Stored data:
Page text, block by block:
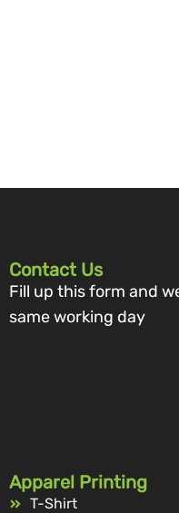
Contact Us
Fill up this form and
same working day
Apparel Printing
T-Shirt
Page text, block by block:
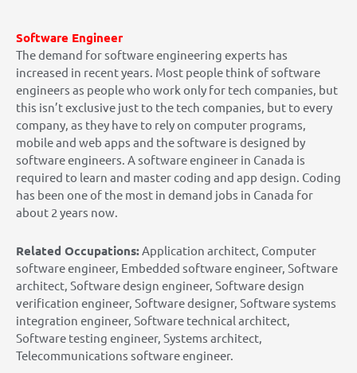
Software Engineer
The demand for software engineering experts has
increased in recent years. Most people think of software
engineers as people who work only for tech companies, but
this isn’t exclusive just to the tech companies, but to every
company, as they have to rely on computer programs,
mobile and web apps and the software is designed by
software engineers. A software engineer in Canada is
required to learn and master coding and app design. Coding
has been one of the most in demand jobs in Canada for
about 2 years now.
Related Occupations:Application architect, Computer
software engineer, Embedded software engineer, Software
architect, Software design engineer, Software design
verification engineer, Software designer, Software systems
integration engineer, Software technical architect,
Software testing engineer, Systems architect,
Telecommunications software engineer.
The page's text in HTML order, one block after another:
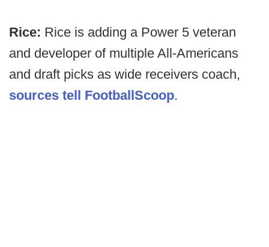
Rice: Rice is adding a Power 5 veteran
and developer of multiple All-Americans
and draft picks as wide receivers coach,
sources tell FootballScoop.
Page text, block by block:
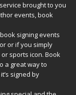
brought to you
events, book
signing events
or if you simply
sports icon. Book
a great way to
signed by
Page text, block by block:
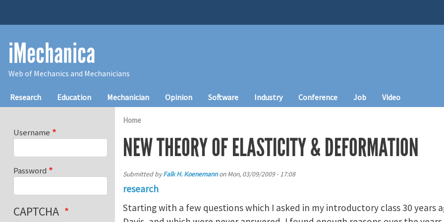
iMechanica
Web of Mechanics and Mechanicians
Main navigation
Research Education Mechanician Opinion Software Industry Conference Job Video
Home
NEW THEORY OF ELASTICITY & DEFORMATION
Submitted byFalk H. KoenemannonMon, 03/09/2009 - 17:08
research
Starting with a few questions which I asked in my introductory class 30 years
Username
Password
CAPTCHA
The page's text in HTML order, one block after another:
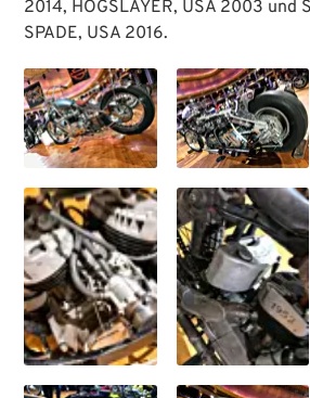
2014, HOGSLAYER, USA 2003 und
SPADE, USA 2016.
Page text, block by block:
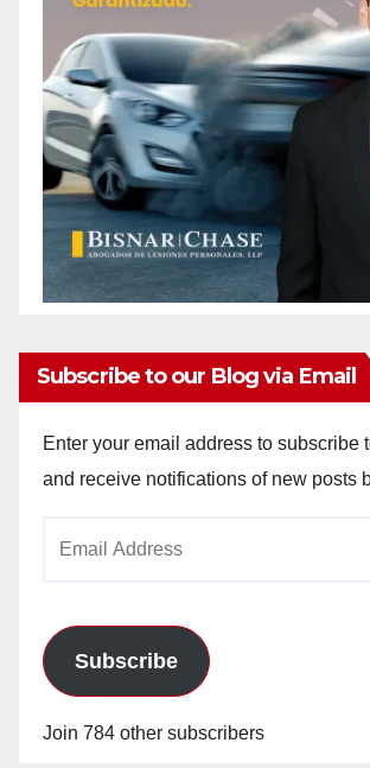
Subscribe to our Blog via Email
Enter your email address to subscribe
and receive notifications of new posts
Subscribe
Join 784 other subscribers
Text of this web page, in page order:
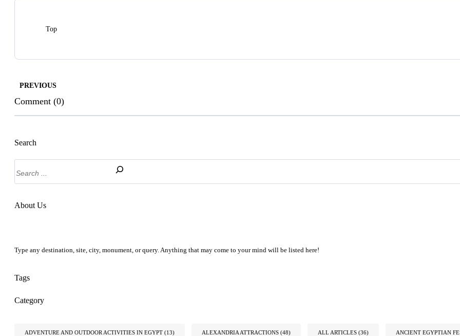
Top
PREVIOUS
Comment (0)
Search
About Us
Type any destination, site, city, monument, or query. Anything that may come to your mind will be listed here!
Tags
Category
ADVENTURE AND OUTDOOR ACTIVITIES IN EGYPT (13) ALEXANDRIA ATTRACTIONS (48) ALL ARTICLES (36) ANCIENT EGYPTIAN
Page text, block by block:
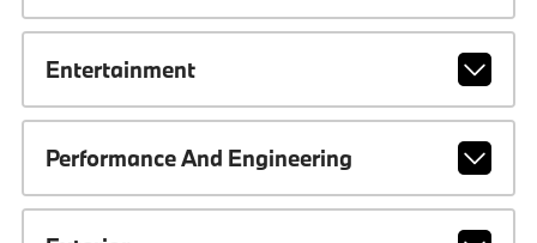
Entertainment
Performance And Engineering
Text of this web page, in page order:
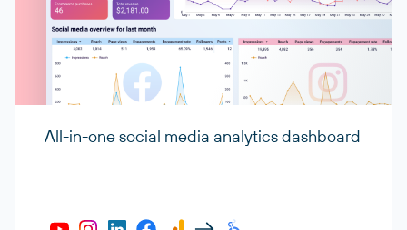
All-in-one social media analytics dashboard
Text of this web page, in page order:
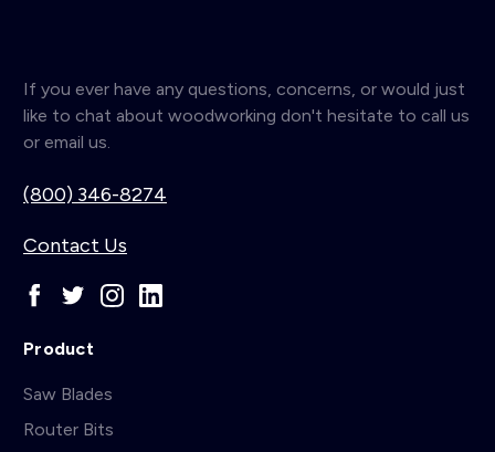
If you ever have any questions, concerns, or would just
like to chat about woodworking don't hesitate to call us
or email us.
(800) 346-8274
Contact Us
Product
Saw Blades
Router Bits
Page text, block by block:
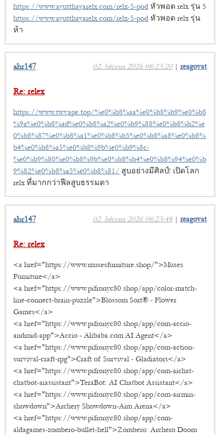
https://www.ayutthayarelx.com/relx-5-pod หัวพอด relx รุ่น 5
https://www.ayutthayarelx.com/relx-5-pod หัวพอด relx รุ่น
ห้า
02. března 2026 08:23:20| reagovat
ahr147
Re: relex
https://www.twvape.top/%e0%b8%aa%e0%b8%b9%e0%b8
%9a%e0%b8%ad%e0%b8%a2%e0%b9%88%e0%b8%b2%e
0%b8%87%e0%b8%a1%e0%b8%b5%e0%b8%a8%e0%b8%
b4%e0%b8%a5%e0%b8%9b%e0%b9%8c-
%e0%b9%80%e0%b8%9b%e0%b8%b4%e0%b8%94%e0%b
9%82%e0%b8%a5%e0%b8%81/ สูบอย่างมีศิลป์! เปิดโลก
relx ที่มากกว่าฟีลสูบธรรมดา
02. března 2026 08:23:48| reagovat
ahr147
Re: relex
<a href="https://www.musesfurniture.shop/">Muses
Furniture</a>
<a href="https://www.pifronyc80.shop/app/color-match-
line-connect-brain-puzzle">Blossom Sort® - Flower
Games</a>
<a href="https://www.pifronyc80.shop/app/com-accio-
android-app">Accio - Alibaba.com AI Agent</a>
<a href="https://www.pifronyc80.shop/app/com-action-
survival-craft-rpg">Craft of Survival - Gladiators</a>
<a href="https://www.pifronyc80.shop/app/com-aichat-
chatbot-aiassistant">TeraBot: AI Chatbot Assistant</a>
<a href="https://www.pifronyc80.shop/app/com-airmin-
showdown">Archery Showdown-Aim Arena</a>
<a href="https://www.pifronyc80.shop/app/com-
aldagames-zombero-bullet-hell">Zombero: Archero Doom
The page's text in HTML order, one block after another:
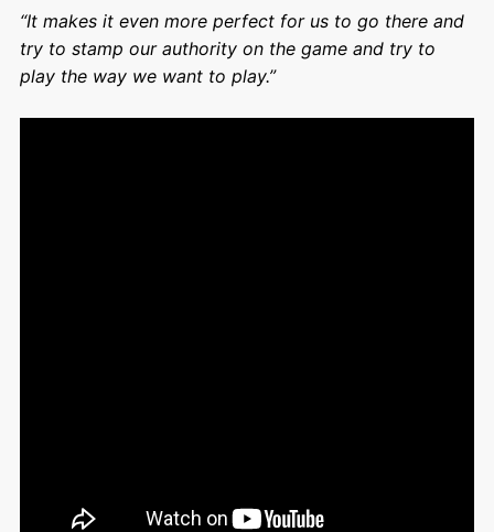
“It makes it even more perfect for us to go there and
try to stamp our authority on the game and try to
play the way we want to play.”
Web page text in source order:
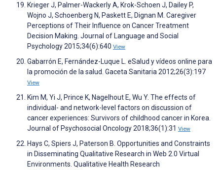
Krieger J, Palmer-Wackerly A, Krok-Schoen J, Dailey P,
Wojno J, Schoenberg N, Paskett E, Dignan M. Caregiver
Perceptions of Their Influence on Cancer Treatment
Decision Making. Journal of Language and Social
Psychology 2015;34(6):640 View
Gabarrón E, Fernández-Luque L. eSalud y vídeos online para
la promoción de la salud. Gaceta Sanitaria 2012;26(3):197
View
Kim M, Yi J, Prince K, Nagelhout E, Wu Y. The effects of
individual- and network-level factors on discussion of
cancer experiences: Survivors of childhood cancer in Korea.
Journal of Psychosocial Oncology 2018;36(1):31 View
Hays C, Spiers J, Paterson B. Opportunities and Constraints
in Disseminating Qualitative Research in Web 2.0 Virtual
Environments. Qualitative Health Research
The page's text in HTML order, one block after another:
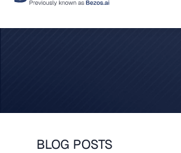
BLOG POSTS
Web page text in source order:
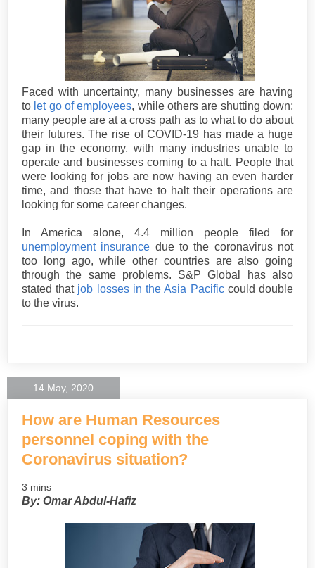
Faced with uncertainty, many businesses are having
to let go of employees, while others are shutting down;
many people are at a cross path as to what to do about
their futures. The rise of COVID-19 has made a huge
gap in the economy, with many industries unable to
operate and businesses coming to a halt. People that
were looking for jobs are now having an even harder
time, and those that have to halt their operations are
looking for some career changes.
In America alone, 4.4 million people filed for
unemployment insurance due to the coronavirus not
too long ago, while other countries are also going
through the same problems. S&P Global has also
stated that job losses in the Asia Pacificcould double
to the virus.
14 May, 2020
How are Human Resources
personnel coping with the
Coronavirus situation?
3 mins
By: Omar Abdul-Hafiz

▸ **EXERCISE AIM**:
All lines from the one containing "How are Human Resources" through the end of the data, and no others, are to be given again word for word.

▸ **ANSWER TO THIS PROBLEM**:
How are Human Resources
personnel coping with the
Coronavirus situation?
3 mins
By: Omar Abdul-Hafiz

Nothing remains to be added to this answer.